İbrahim Kaşgar
Mezun olduğum okula, üniversiteye hazırlanan öğrenci arkadaşlarla bir söyleşi için davet edildiğimde şöyle bir soruyla karşılaşmıştım: “Üniversitede kültür sanat ortamı nasıl?” Gerçeği söylemek zorundaydım. Aslında ortam falan yok dedim, mesele yine kendinizde düğümleniyor. Kendini geliştirmek istiyorsan meseleyi kendi içinde halledeceksin. Çünkü üniversitede kızların çoğu ‘Avon’ (bu çeşitli kozmetik ürünler satan hede hödö bir marka) kataloglarıyla, erkeklerin çoğu ‘İddia’ kuponlarıyla yatıp kalkar. Çoğu kızın çantasında mutlaka bir ‘Avon’ katalogu, çoğu erkeğin cebinde mutlaka bir kupon ve gazete küpürleri vardır.
Evet, Ben bir dinozorum!
Üzücü bir durum. Fakat bunun böyle olmaması gerektiğini kimseye anlatamazsın. Bunun çabasını verirken ciddi bir efor kaybedersin, moralin bozulur ve ‘Evet, ben bir dinozorum’ deyip kenara çekilirsin.

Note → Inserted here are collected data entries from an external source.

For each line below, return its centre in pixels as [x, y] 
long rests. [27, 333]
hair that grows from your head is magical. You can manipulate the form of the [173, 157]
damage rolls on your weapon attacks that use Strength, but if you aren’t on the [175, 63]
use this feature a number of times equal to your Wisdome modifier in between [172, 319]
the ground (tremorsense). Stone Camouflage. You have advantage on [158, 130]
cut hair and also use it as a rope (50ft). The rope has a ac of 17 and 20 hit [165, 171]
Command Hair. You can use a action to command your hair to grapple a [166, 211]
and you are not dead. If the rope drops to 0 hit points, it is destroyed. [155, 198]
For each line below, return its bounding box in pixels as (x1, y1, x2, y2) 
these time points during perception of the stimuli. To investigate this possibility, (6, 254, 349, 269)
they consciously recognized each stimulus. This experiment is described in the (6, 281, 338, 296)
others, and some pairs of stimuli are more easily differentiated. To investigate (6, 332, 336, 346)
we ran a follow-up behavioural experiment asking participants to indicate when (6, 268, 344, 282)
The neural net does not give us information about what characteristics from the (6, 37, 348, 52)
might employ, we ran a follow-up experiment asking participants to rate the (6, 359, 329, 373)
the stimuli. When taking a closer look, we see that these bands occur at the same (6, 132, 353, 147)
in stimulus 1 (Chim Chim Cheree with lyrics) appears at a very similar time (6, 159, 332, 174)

Aslında bu yazının ilk cümlesi ‘İddia türü bahis ve şans oyunları oynamak haramdır’ olabilirdi ve bu ilk cümleyle yazı biterdi. Ama dikkatlerin çekilmesi gereken nokta, içinde yaşadığımız zaman zarfında türlü meşgalelerle odaklanmamız gereken yere değil de başka şeylere yönelmemiz.

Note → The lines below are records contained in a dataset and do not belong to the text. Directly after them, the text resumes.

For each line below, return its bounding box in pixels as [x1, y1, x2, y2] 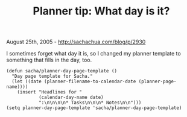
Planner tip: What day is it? [33, 4, 170, 18]
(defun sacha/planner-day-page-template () [6, 68, 118, 74]
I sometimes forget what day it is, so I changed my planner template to [6, 50, 181, 57]
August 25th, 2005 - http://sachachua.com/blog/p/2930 [6, 38, 146, 46]
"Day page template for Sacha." [11, 74, 93, 80]
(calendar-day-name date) [38, 95, 104, 101]
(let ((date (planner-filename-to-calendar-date [11, 78, 136, 85]
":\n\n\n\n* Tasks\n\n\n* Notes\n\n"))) [38, 100, 142, 106]
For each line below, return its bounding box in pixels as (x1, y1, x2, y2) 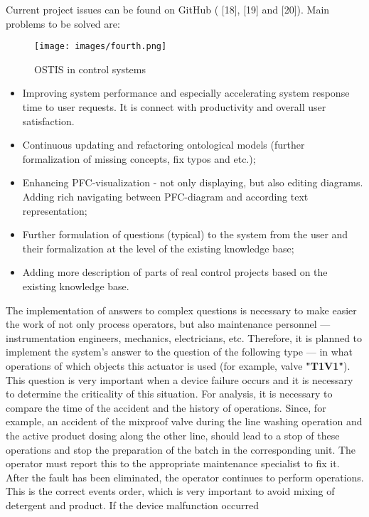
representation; (22, 203, 87, 218)
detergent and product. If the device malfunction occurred (6, 497, 260, 512)
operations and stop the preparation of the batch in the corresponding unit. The (6, 442, 356, 457)
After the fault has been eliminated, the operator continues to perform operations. (6, 469, 364, 484)
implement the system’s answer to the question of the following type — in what (6, 344, 353, 359)
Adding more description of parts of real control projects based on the (22, 265, 328, 279)
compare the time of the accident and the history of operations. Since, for (6, 400, 326, 415)
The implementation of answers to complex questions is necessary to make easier (6, 302, 357, 317)
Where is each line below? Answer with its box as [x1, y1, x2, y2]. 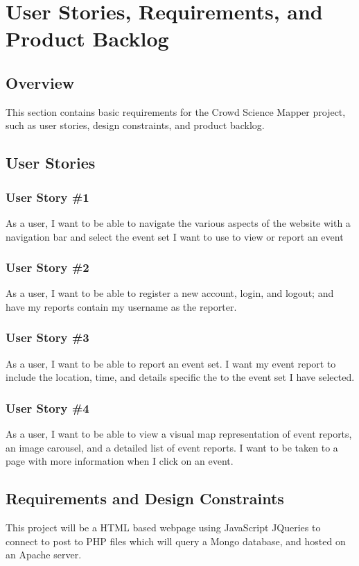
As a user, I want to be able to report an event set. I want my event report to [6, 356, 336, 370]
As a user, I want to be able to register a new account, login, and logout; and [6, 286, 334, 300]
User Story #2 [6, 259, 89, 276]
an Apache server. [6, 547, 82, 562]
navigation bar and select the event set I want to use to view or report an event [6, 229, 344, 243]
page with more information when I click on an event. [6, 454, 234, 468]
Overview [6, 71, 75, 93]
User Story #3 [6, 329, 89, 346]

Şimdi moda: İddia oynamak. Spor medyasından takip ettiğimiz ölçüde sürdürülen tartışmalar kulüplerin kendi çıkarları doğrultusunda bu oyuna son vermek. İkinci lig takımlarının gelirlerinin büyük bir bölümü İddia’dan geliyor. Naklen yayın sözleşmeleri, havuzdan pay alamamanın verdiği sıkıntı falan filan.
Muhtaç olduğun kudret İddia kuponlarında değil!

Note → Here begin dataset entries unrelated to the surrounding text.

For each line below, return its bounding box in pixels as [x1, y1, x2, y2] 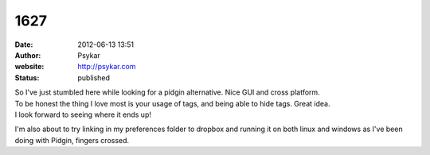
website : [14, 62, 45, 72]
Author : [14, 50, 41, 60]
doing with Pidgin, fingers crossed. [14, 135, 130, 145]
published [77, 72, 111, 83]
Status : [14, 72, 40, 83]
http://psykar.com [77, 62, 136, 72]
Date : [14, 40, 33, 49]
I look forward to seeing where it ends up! [14, 110, 151, 119]
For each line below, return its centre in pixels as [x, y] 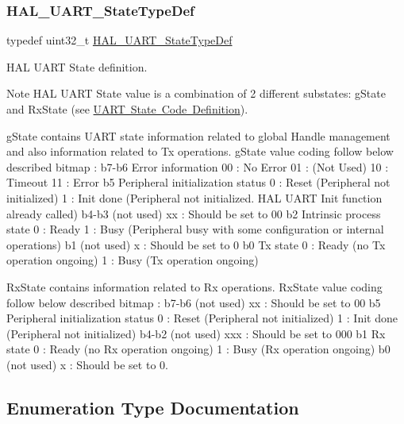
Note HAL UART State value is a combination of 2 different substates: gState [196, 93]
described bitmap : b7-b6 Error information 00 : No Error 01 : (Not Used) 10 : [198, 166]
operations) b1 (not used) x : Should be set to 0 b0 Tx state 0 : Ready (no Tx [196, 244]
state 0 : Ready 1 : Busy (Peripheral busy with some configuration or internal [195, 229]
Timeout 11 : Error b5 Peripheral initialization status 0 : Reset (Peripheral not [198, 182]
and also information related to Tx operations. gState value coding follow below [200, 151]
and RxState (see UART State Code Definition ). [127, 109]
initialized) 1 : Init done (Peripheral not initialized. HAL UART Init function [194, 197]
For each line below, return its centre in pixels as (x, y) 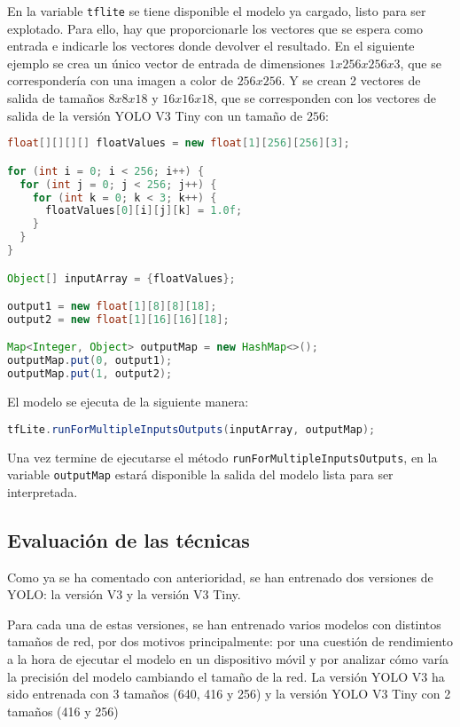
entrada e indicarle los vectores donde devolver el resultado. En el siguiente (211, 46)
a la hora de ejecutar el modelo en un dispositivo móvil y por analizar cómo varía (228, 659)
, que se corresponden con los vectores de (325, 98)
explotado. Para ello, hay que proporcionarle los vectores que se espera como (215, 28)
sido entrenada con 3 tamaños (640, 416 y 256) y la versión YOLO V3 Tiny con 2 (229, 694)
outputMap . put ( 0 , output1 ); (90, 361)
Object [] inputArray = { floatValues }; (121, 278)
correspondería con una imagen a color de (120, 80)

Ortada büyük bir para dönüyor ve herkes bu paradan en çok payı almak için birbiriyle savaşıyor. ‘1 YTL’lik kupon oynadım’ diyerek bu parayı küçümseyen elemanlar, böyle başlayan sürecin ne kadar büyük paralara döndüğünü bilmiyorlar. Ortada bir şeytan tüyü var ve aslında bu işi sırlar dünyası tadında sürdürmenin de alemi yok. Şöyle: İlk defa bu oyunu oynananların çoğu yatırdıklarından daha fazlasını kazanıyorlar. Bu da onları daha çok kazanmaya itiyor. Daha sonra “Ben biliyorum bu işi!” diye oynanan bütün oyunlarda küçük miktar da olsa paralar kaybediliyor. Bu bir kumar. Bunu böyle bilmek gerekiyor.
Örnekleyelim: Memlekete gitmem gerekiyordu. Babam yol paramı gönderdi. Fakat ben parayı yedim. Son on YTL kalmıştı. İddia büfesinin önünden geçiyordum. Maçlara şöyle bir baktım. Paramı bir kupona yatırdım. ‘Tek maçtan yattım abi? Büyük para kazanacaktım yatmasaydım.’ Parası biten eleman babasının kredi kartıyla otobüs biletini alır. Hatta internete girmişken birkaç maç oynayayım belki kaybettiğimi kazanırım umuduna kapılır. Buyurun buradan yakın!
Dedik ya işi sırlar dünyası tadında vermenin alemi yok. Burada bir erozyondan, bir kendini bilmezlikten bahsediyoruz.
Tek maç bilemedin, haftanın salağı sensin!
Bir bilincin aşılanması gerekiyor. Düzeni bozup, onun yalancı çarkına kapılmak, her geçen gün daralan çemberin içine sıkışıp kalmak isteyenler bir adım öne çıksın!
Birilerinin sizin oynamanız için yazdığı rolü benimsemeye başladınız! Sizi bekleyen sürprize sakın şaşırmayın. Cebinizde bir deste: Umutsuz umut!